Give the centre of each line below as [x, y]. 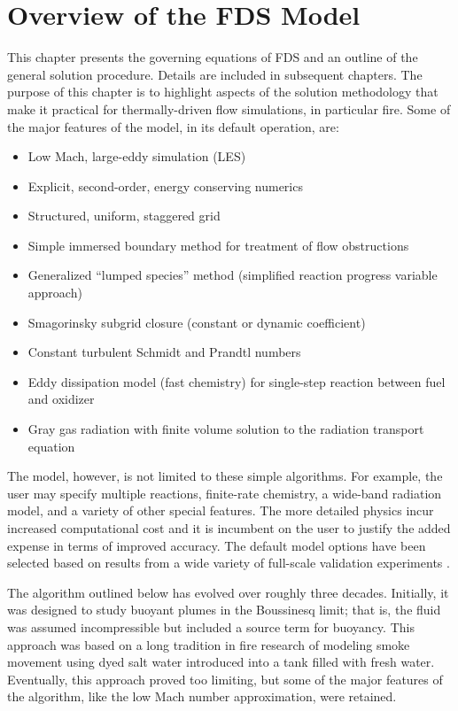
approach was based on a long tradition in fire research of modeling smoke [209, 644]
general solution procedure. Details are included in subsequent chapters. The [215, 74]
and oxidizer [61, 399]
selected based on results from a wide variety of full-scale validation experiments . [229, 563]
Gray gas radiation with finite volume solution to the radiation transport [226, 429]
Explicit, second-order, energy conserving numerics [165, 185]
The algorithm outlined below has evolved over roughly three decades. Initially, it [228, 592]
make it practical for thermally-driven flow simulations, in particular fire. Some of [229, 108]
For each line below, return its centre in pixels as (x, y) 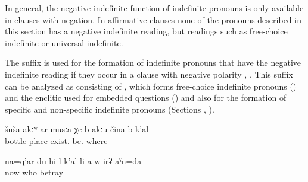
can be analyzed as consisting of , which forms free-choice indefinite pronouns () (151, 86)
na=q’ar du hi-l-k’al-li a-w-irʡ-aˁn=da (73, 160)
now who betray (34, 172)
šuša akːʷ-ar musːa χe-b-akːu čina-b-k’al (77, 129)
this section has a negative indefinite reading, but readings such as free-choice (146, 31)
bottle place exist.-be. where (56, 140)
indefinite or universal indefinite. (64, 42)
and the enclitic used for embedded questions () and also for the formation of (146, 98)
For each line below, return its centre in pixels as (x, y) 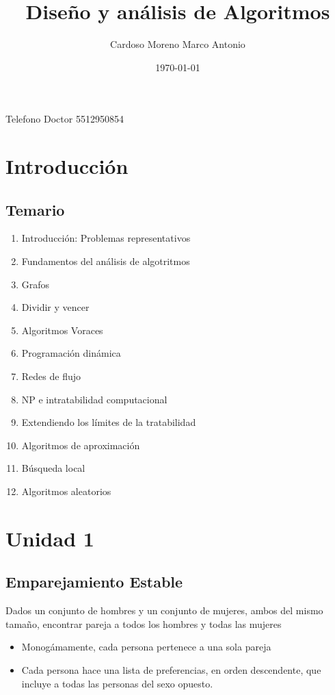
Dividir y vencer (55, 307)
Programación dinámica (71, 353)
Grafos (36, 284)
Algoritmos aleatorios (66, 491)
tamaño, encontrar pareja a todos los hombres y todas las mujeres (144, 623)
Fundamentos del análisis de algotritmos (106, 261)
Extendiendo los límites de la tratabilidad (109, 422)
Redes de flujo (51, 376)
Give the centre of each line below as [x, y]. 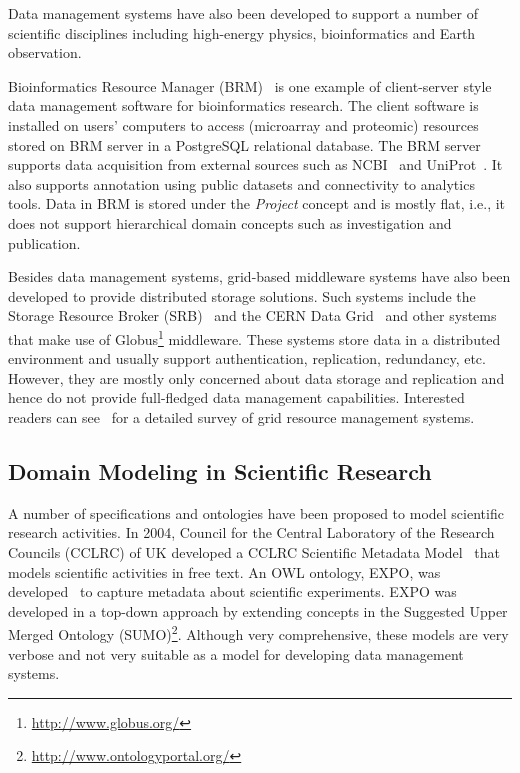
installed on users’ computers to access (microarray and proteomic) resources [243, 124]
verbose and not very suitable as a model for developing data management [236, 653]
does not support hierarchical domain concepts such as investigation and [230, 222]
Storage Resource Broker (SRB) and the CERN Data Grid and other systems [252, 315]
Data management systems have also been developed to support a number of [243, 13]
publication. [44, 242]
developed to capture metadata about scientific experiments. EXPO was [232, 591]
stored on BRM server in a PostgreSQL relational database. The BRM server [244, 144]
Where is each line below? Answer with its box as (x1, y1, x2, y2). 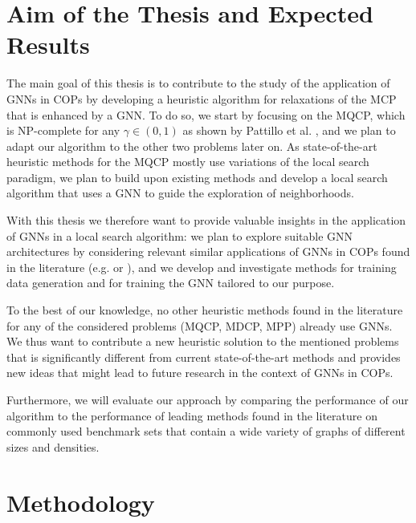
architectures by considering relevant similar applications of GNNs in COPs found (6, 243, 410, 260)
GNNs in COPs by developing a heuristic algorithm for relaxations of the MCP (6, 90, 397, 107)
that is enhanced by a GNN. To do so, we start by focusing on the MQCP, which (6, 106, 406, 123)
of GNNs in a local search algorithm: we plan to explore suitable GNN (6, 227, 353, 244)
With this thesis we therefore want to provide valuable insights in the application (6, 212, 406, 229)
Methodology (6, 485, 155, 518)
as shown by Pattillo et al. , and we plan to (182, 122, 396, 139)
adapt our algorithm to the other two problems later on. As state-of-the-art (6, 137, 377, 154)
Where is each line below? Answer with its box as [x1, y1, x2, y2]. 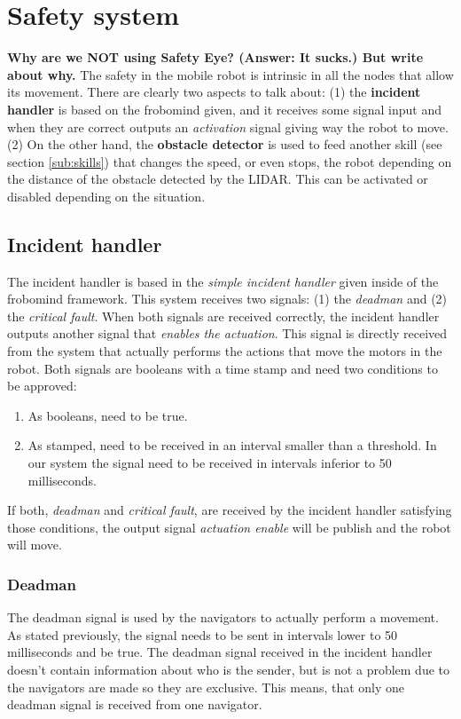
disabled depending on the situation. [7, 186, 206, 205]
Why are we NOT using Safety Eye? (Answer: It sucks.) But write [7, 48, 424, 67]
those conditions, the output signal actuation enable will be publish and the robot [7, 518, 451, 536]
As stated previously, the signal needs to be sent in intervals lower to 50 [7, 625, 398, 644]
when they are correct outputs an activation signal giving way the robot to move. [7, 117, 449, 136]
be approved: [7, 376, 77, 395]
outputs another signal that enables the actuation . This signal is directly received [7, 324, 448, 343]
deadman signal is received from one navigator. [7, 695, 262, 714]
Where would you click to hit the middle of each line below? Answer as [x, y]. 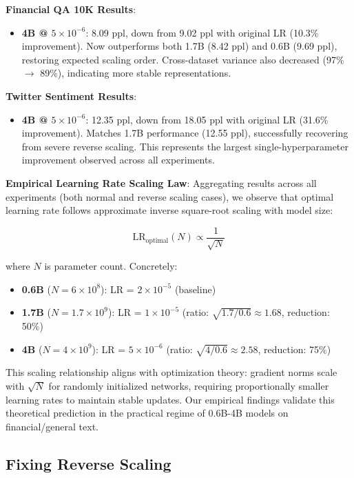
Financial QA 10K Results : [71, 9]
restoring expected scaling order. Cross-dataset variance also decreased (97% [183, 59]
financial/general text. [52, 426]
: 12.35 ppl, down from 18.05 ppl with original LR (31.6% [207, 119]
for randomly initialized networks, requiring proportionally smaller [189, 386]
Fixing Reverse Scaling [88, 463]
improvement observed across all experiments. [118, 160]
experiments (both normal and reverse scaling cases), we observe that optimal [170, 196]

* * *

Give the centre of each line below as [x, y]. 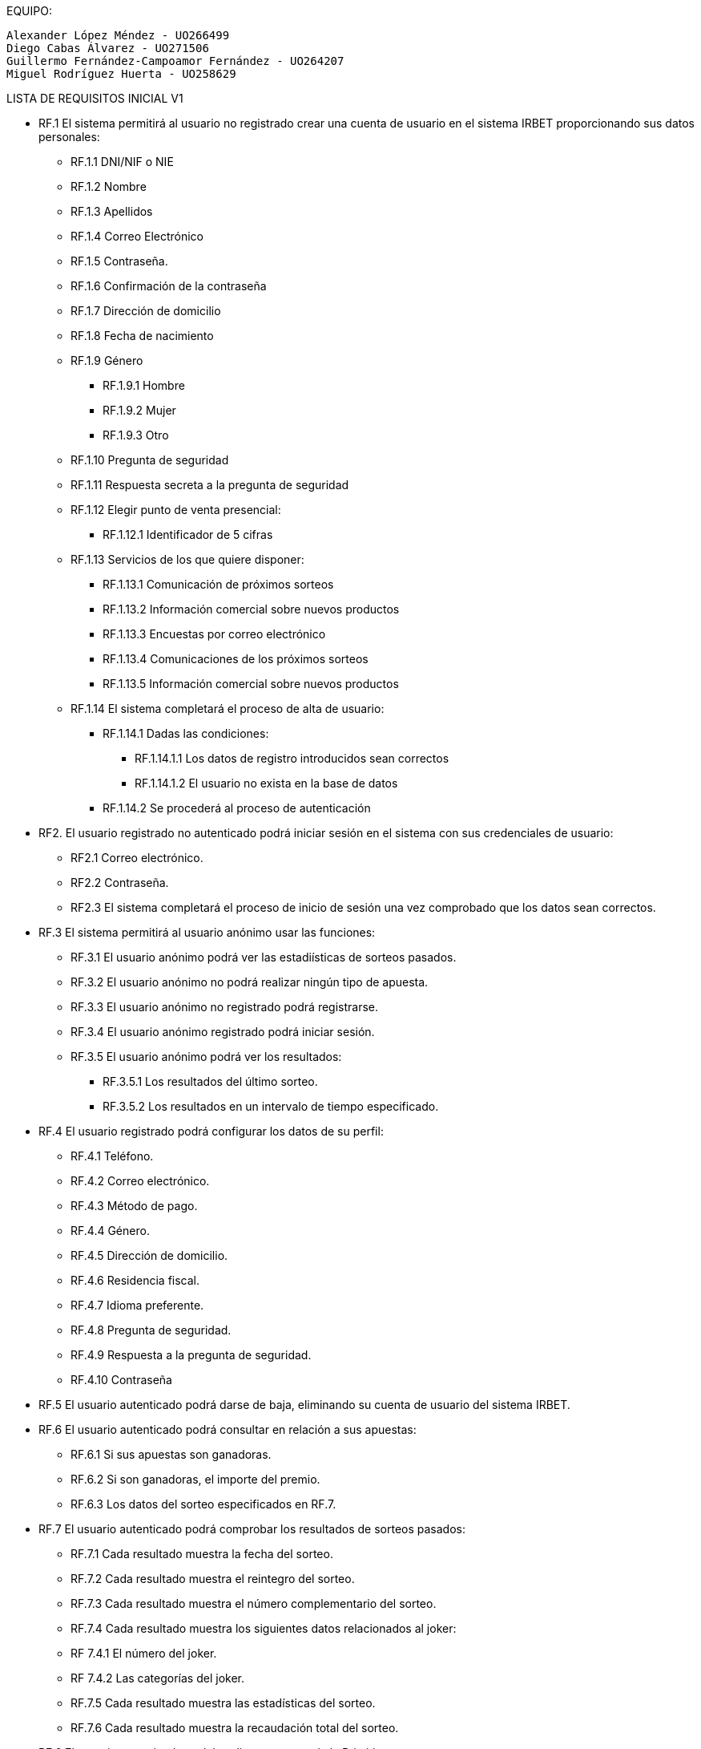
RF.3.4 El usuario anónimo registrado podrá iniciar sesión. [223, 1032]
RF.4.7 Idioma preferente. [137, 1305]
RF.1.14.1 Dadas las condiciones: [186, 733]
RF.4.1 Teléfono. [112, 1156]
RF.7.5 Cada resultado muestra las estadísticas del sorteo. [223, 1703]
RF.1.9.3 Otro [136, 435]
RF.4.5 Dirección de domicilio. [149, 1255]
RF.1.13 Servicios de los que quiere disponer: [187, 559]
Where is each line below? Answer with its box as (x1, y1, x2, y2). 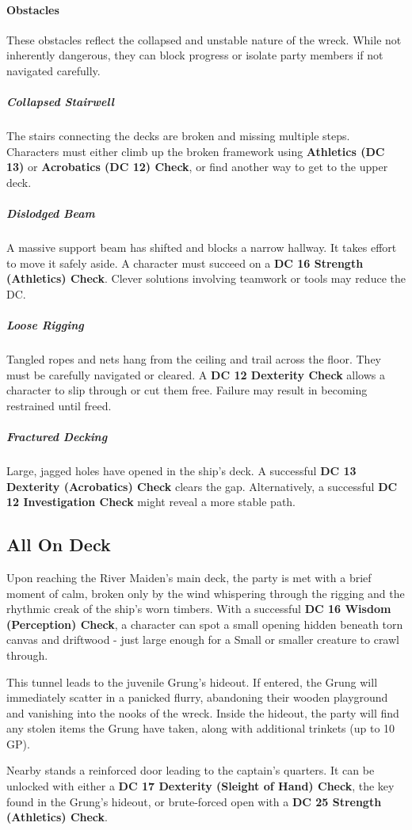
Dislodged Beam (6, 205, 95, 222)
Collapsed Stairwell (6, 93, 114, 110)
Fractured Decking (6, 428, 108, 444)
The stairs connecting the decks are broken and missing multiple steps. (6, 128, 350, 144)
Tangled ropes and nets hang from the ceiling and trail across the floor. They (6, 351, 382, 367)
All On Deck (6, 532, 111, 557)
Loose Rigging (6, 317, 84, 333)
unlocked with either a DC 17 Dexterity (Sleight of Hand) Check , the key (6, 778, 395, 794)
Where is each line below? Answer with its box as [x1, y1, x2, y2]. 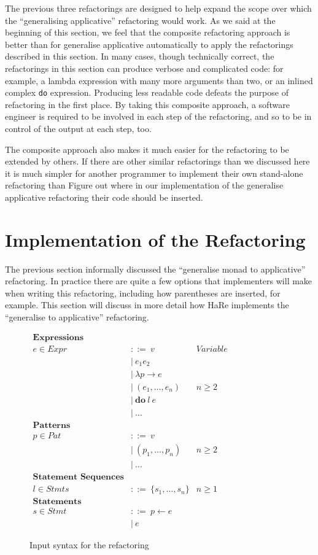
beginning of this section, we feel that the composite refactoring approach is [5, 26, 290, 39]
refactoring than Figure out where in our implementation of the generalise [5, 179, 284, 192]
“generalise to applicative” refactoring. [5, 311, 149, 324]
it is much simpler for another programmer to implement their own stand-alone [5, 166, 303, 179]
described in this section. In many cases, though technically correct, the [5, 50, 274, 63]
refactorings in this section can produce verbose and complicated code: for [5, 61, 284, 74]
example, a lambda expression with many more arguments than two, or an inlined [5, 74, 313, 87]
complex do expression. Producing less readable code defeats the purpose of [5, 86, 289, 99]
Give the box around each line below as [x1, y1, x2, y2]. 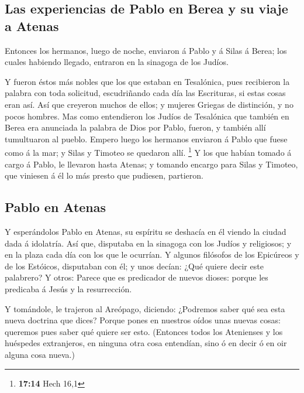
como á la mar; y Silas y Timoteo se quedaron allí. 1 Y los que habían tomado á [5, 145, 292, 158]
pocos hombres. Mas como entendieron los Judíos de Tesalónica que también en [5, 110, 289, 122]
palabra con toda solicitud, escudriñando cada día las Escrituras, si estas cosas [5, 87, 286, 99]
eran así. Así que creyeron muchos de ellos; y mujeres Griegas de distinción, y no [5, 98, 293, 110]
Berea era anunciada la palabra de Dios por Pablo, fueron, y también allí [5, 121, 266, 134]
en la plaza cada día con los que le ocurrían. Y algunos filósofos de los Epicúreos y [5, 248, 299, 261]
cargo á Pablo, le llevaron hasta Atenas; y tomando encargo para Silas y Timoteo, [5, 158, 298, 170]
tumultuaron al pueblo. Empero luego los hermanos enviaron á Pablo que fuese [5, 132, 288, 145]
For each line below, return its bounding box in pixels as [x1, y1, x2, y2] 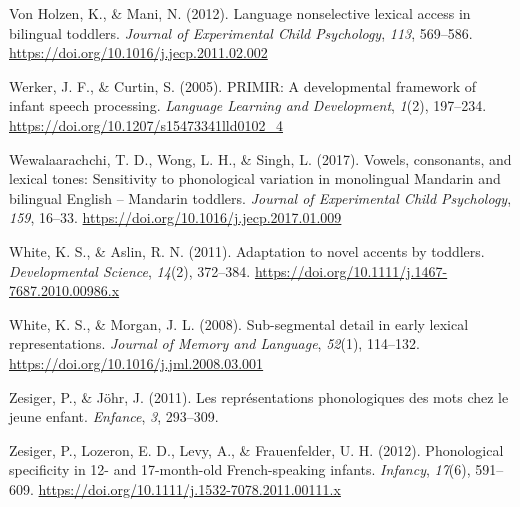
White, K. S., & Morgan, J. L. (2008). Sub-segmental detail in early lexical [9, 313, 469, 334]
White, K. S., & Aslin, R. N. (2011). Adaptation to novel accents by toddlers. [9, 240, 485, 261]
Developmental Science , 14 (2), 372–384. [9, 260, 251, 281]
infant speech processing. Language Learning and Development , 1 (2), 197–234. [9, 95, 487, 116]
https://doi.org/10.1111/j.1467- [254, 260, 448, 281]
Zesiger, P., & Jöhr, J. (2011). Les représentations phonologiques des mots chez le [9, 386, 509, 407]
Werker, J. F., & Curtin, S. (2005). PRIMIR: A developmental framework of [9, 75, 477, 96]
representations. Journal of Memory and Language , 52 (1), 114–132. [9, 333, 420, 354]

• _TASK REQUIREMENTS_
Read the listing. Copy each line that has the word "solution" in it.

• _ANSWER TO THE EXERCISE_
general solution procedure. Details are included in subsequent chapters. The [215, 74]
Gray gas radiation with finite volume solution to the radiation transport [226, 429]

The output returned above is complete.